L'affaire des Inscriptions (1676-1677) fait rebondir la polémique autour de la question suivante : faut-il employer le français ou le latin pour les inscriptions des tableaux et monuments historiques ? C'est à l'Académie française, le 27 janvier 1687, que débute la phase la plus aiguë de la Querelle. On y lit, en effet, le poème de Charles Perrault le Siècle de Louis le Grand, dans lequel l'auteur déclare préférer « le siècle de Louis au beau siècle d'Auguste ». L'exaltation du présent contre le passé déchaîne les foudres de Boileau, à qui s'allient La Fontaine et La Bruyère. Perrault rédige les quatre tomes de son Parallèle des Anciens et des Modernes (1688-1697), auxquels Boileau répond par ses Réflexions sur Longin (1694). Le conflit entre les deux hommes ne s'apaise qu'en 1694, grâce à la médiation d'Antoine Arnauld, qui obtient une réconciliation publique.

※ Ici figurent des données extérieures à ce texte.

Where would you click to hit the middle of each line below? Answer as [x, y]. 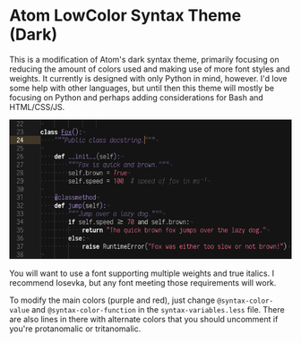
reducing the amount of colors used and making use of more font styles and [150, 69]
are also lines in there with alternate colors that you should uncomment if [144, 319]
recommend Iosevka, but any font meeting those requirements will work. [143, 282]
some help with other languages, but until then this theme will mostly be [142, 88]
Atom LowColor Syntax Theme [125, 16]
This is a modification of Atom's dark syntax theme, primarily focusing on [144, 59]
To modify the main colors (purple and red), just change [112, 300]
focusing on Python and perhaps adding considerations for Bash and [137, 97]
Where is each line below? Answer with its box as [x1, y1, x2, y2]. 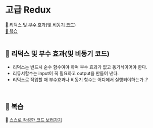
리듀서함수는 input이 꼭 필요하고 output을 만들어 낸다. [12, 70, 119, 76]
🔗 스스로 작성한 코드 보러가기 [5, 116, 62, 123]
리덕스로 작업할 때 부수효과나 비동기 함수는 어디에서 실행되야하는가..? [12, 76, 148, 83]
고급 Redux [5, 4, 52, 16]
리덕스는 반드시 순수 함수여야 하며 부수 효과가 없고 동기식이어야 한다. [12, 63, 147, 70]
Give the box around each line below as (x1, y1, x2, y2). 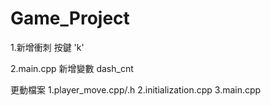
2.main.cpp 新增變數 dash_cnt (10, 62, 134, 74)
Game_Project (10, 7, 130, 30)
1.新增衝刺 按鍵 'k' (10, 41, 85, 53)
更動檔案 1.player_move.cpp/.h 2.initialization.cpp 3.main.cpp (10, 83, 262, 96)
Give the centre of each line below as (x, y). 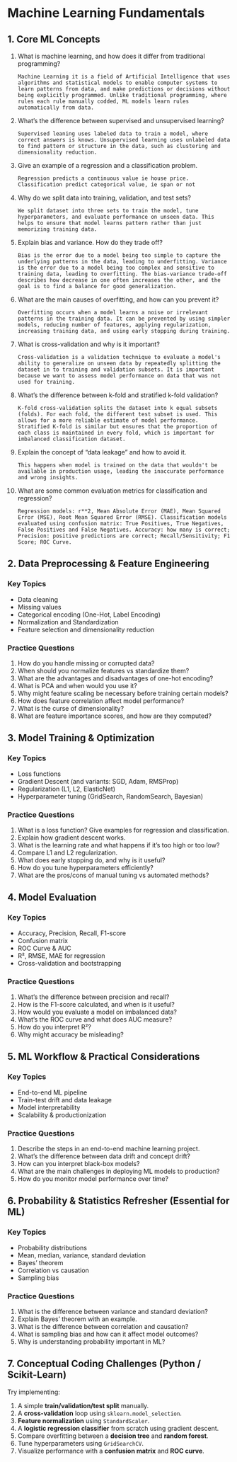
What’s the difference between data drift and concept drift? (104, 1156)
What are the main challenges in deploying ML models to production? (118, 1171)
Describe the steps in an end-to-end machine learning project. (109, 1148)
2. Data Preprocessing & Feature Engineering (109, 564)
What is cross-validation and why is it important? (89, 344)
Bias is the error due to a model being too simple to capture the (119, 256)
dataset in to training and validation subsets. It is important (116, 370)
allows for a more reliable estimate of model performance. (108, 421)
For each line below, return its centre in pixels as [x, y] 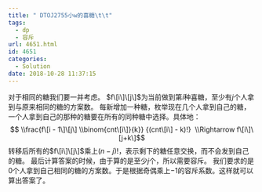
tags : [17, 23]
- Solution [33, 67]
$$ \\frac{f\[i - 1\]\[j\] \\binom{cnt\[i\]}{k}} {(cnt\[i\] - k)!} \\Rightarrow [123, 129]
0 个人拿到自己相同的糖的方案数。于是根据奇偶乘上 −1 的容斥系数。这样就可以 [131, 170]
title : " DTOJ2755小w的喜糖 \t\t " [60, 15]
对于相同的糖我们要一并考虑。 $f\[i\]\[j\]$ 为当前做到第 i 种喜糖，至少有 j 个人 [128, 97]
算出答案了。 [29, 180]
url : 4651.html [33, 45]
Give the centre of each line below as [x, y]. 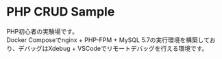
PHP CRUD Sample [61, 12]
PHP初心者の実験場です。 [42, 31]
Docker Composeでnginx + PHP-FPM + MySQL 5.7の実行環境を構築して [108, 40]
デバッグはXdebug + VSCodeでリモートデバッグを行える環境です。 [113, 48]
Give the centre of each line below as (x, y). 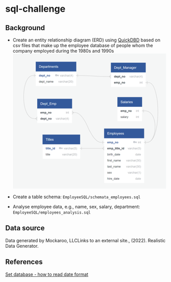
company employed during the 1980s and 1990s (63, 51)
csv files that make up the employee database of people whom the (83, 45)
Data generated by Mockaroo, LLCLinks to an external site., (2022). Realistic (86, 240)
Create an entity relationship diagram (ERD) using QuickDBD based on (87, 40)
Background (25, 28)
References (24, 262)
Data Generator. (22, 246)
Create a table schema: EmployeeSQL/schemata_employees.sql (77, 197)
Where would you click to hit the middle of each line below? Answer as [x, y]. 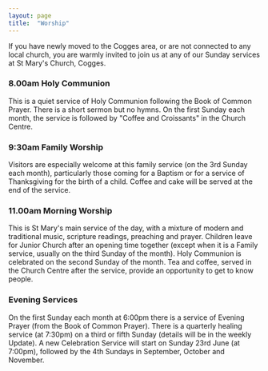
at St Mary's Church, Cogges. [57, 63]
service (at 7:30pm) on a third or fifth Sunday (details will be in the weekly [130, 334]
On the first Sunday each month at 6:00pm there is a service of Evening [127, 317]
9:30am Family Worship [56, 147]
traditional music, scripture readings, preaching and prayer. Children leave [130, 237]
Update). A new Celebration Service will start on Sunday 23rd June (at [124, 343]
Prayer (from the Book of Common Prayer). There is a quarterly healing [125, 325]
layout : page [30, 16]
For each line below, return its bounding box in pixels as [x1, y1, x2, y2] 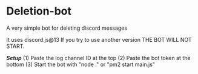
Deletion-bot [6, 4, 71, 18]
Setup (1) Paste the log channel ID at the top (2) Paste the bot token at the [6, 54, 191, 61]
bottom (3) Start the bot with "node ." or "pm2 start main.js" [6, 61, 156, 68]
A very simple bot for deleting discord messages [6, 24, 128, 32]
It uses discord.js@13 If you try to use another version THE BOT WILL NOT [6, 36, 192, 43]
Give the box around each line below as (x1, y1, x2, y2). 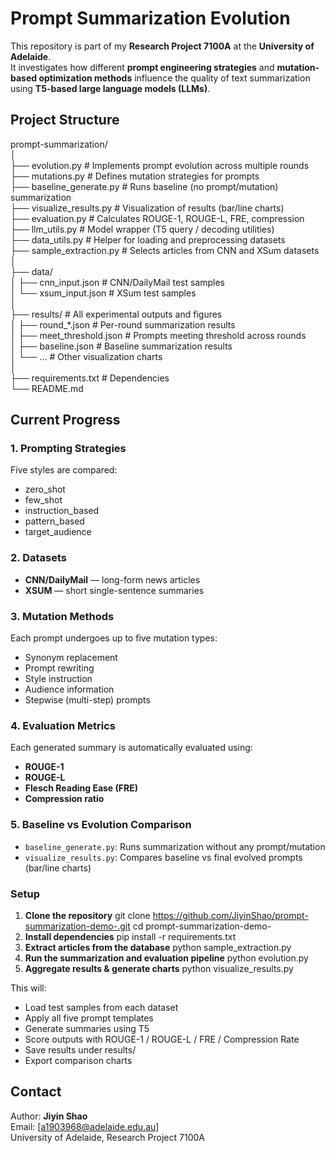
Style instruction (24, 673, 93, 685)
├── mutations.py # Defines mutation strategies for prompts (10, 170, 260, 182)
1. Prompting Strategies (10, 442, 127, 456)
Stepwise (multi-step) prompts (24, 694, 151, 706)
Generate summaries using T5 (24, 1022, 150, 1034)
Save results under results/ (24, 1043, 137, 1056)
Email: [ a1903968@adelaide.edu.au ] (10, 1120, 160, 1132)
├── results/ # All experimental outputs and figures (10, 308, 223, 320)
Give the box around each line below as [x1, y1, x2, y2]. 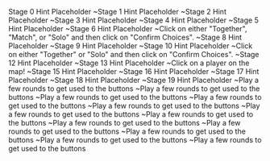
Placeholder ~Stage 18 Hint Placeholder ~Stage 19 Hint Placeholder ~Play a [8, 76, 260, 85]
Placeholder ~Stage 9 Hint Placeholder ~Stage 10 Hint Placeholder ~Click [8, 41, 253, 51]
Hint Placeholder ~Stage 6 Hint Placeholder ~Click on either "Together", [8, 24, 247, 33]
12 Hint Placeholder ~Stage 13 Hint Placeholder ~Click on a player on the [8, 58, 250, 68]
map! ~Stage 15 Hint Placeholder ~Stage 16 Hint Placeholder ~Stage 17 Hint [8, 67, 260, 76]
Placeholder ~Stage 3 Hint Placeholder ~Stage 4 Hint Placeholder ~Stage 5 [8, 15, 260, 25]
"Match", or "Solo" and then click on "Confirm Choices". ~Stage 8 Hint [8, 32, 243, 42]
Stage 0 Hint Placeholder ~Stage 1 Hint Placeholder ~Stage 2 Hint [8, 7, 227, 16]
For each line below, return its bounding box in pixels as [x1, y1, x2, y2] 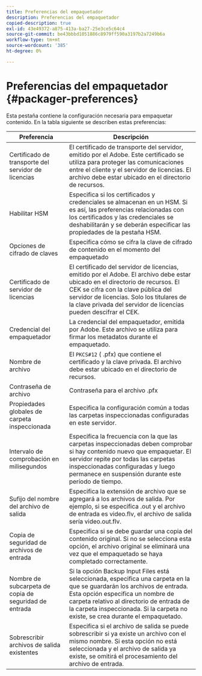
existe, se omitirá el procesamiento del [69, 652, 178, 660]
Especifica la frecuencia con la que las [69, 432, 178, 440]
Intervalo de [9, 447, 43, 455]
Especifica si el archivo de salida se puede [69, 622, 189, 630]
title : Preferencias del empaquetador [6, 8, 103, 15]
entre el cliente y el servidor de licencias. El [69, 165, 191, 174]
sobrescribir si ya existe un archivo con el [69, 629, 186, 637]
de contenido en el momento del [69, 245, 161, 254]
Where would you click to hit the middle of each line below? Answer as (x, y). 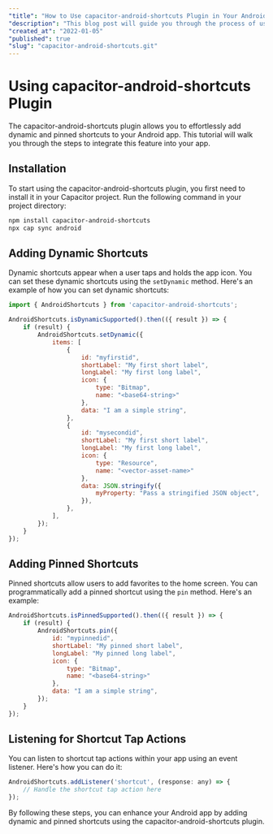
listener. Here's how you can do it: (65, 767)
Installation (37, 169)
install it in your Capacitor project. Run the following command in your (125, 197)
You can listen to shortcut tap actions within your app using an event (123, 758)
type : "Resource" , (127, 463)
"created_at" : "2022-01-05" (56, 31)
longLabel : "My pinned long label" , (114, 653)
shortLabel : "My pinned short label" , (117, 646)

La dernière phase de la Querelle s'ordonne autour d'Homère. L'helléniste Anne Dacier livre au public, en 1699, une traduction de l'Iliade qui ne masque ni les longueurs ni les répétitions du texte original. En 1713, Antoine Houdar de La Motte tire de cette édition une version largement amputée et versifiée. Mme Dacier s'élève aussitôt contre ce sacrilège. Cette fois, c'est Fénelon qui réconcilie les adversaires dans sa Lettre à l'Académie (1714) : il exhorte les Modernes à égaler et à dépasser les Anciens.

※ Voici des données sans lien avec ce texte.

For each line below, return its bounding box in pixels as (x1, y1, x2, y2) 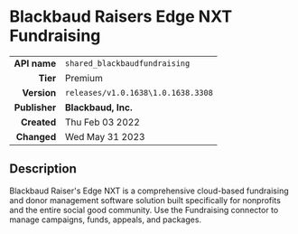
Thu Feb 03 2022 (64, 116, 140, 128)
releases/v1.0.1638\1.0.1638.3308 (64, 88, 214, 98)
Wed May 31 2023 (64, 130, 145, 143)
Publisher (14, 101, 57, 114)
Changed (15, 130, 57, 143)
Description (9, 161, 77, 177)
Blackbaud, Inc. (64, 101, 133, 114)
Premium (64, 71, 104, 84)
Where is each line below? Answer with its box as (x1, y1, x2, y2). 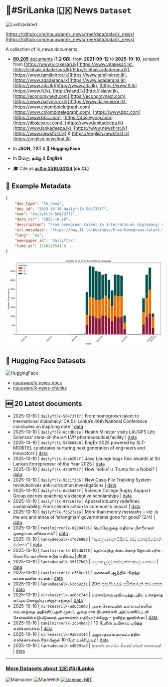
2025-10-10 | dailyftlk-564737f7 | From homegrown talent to (12, 413, 139, 419)
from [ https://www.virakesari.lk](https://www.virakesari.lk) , (12, 61, 134, 67)
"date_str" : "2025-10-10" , (14, 217, 71, 222)
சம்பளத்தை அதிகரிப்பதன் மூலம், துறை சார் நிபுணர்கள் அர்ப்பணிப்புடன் (12, 608, 149, 614)
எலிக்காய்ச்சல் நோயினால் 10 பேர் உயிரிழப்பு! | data (12, 636, 109, 643)
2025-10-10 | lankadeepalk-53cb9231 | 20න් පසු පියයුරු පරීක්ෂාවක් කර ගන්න (12, 581, 163, 587)
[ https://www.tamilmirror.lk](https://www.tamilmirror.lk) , (12, 72, 128, 78)
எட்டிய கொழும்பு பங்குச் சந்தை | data (12, 597, 83, 603)
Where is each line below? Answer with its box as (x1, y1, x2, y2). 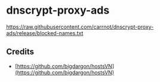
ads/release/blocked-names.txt (6, 29, 84, 36)
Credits (6, 47, 35, 57)
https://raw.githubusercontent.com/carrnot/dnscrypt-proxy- (6, 23, 154, 30)
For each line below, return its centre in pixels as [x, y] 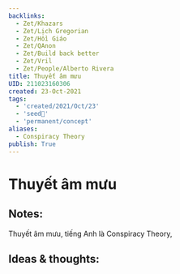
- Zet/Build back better [58, 54]
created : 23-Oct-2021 [45, 91]
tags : [17, 99]
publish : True [32, 144]
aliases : [23, 129]
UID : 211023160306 [39, 83]
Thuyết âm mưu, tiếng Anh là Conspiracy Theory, [90, 233]
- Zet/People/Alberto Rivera [65, 69]
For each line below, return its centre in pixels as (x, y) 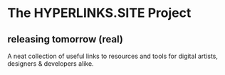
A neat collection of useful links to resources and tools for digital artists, (113, 56)
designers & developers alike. (51, 64)
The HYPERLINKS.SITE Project (99, 13)
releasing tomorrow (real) (65, 39)
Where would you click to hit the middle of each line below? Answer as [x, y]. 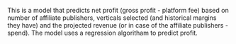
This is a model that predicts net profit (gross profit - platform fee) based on [118, 10]
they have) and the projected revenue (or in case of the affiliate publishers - [118, 25]
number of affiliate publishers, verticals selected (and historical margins [112, 18]
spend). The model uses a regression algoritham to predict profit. [103, 33]
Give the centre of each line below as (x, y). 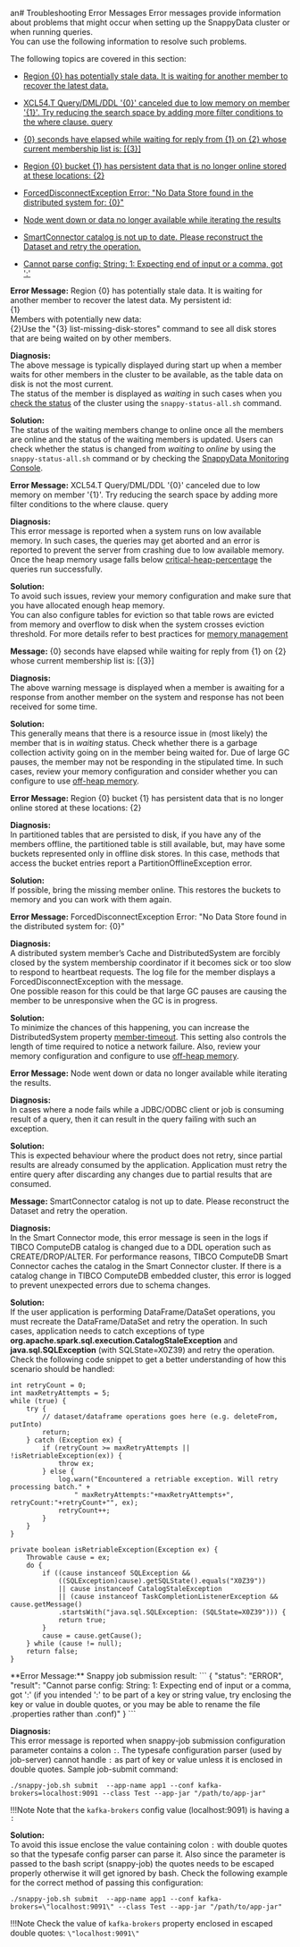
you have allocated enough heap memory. (87, 605)
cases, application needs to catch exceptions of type (108, 1331)
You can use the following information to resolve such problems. (129, 41)
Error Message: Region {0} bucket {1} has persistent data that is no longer (147, 798)
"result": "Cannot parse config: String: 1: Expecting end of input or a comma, (151, 1685)
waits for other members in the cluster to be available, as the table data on (147, 374)
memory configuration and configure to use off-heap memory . (125, 1056)
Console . (27, 468)
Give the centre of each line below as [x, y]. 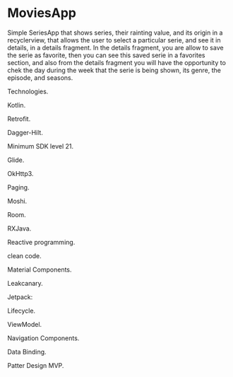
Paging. [18, 187]
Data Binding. [27, 352]
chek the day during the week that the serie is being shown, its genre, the [114, 70]
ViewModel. [25, 324]
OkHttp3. [20, 173]
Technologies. [28, 91]
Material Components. [40, 269]
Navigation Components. [43, 338]
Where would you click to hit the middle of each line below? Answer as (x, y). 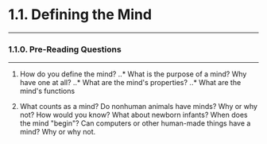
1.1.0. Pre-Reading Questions (65, 49)
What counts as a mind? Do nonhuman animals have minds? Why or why (139, 107)
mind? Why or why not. (58, 132)
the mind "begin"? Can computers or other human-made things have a (135, 123)
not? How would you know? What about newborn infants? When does (133, 115)
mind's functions (47, 91)
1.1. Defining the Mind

Ainsi prend fin une longue polémique où les questions de personnes ont sans doute joué un rôle aussi important que les exigences d'ordre esthétique. Par-delà les excès de l'un et l'autre camp, par-delà une violence polémique qui interdit souvent aux protagonistes de poser les problèmes avec la clarté requise, la querelle des Anciens et des Modernes fait résonner une question essentielle : celle des rapports qu'entretiennent les œuvres d'art du présent avec l'héritage d'une civilisation.

Andorre,

principauté souveraine des Pyrénées, placée depuis la fin du XIIIe siècle sous l'autorité de deux coprinces : l'évêque d'Urgel et le roi de France (prérogative qui passe ensuite au président de la République française).

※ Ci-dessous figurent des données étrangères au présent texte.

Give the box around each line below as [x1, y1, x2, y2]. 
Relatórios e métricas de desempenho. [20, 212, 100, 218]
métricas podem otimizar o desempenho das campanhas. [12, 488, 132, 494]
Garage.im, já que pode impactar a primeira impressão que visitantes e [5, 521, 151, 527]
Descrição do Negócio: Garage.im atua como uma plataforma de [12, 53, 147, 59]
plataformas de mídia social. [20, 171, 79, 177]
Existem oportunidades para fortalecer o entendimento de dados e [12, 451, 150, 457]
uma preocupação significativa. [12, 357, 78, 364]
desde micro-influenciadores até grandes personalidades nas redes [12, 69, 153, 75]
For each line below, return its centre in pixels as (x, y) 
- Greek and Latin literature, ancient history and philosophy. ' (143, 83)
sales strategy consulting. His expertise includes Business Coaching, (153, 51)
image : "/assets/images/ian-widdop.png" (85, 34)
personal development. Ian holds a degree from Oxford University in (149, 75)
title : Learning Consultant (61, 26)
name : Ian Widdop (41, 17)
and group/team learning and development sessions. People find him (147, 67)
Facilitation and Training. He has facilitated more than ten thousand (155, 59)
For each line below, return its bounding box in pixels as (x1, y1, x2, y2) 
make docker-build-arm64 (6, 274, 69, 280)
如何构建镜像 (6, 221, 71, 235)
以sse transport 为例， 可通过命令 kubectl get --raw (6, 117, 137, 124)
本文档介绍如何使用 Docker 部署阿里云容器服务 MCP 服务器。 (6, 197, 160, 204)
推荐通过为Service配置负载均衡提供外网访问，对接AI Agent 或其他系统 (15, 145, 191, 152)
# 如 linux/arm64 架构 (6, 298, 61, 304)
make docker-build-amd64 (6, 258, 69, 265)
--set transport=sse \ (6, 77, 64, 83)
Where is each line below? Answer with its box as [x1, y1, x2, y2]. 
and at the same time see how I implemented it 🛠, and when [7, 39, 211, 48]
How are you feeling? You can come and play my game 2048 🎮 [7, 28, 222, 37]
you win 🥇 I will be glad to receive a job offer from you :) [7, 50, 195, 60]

En 988, le comte d'Urgel cède à l'évêque de cette ville les terres « fiscales » que Charles le Chauve avait données à l'un de ses prédécesseurs en 843. À son tour, le prélat les restitue en fief à la famille des Caboet au début du XIe siècle. Devenu héréditaire, ce fief passe par mariage à la famille des Castelbon (vers 1185), puis à celle des comtes de Foix (vers 1208). Les relations entre l'évêque et ses vassaux sont souvent difficiles. L'intervention du roi d'Aragon leur permet, en 1278, de conclure un accord de « paréage » qui instaure un condominium sur la vallée (partage du tribut, ou questia, présence des bailes des deux autorités, aide militaire due aux deux seigneurs). Transmis au roi de Navarre, l'héritage des comtes de Foix échoit à la France lors de l'accession d'Henri IV au trône.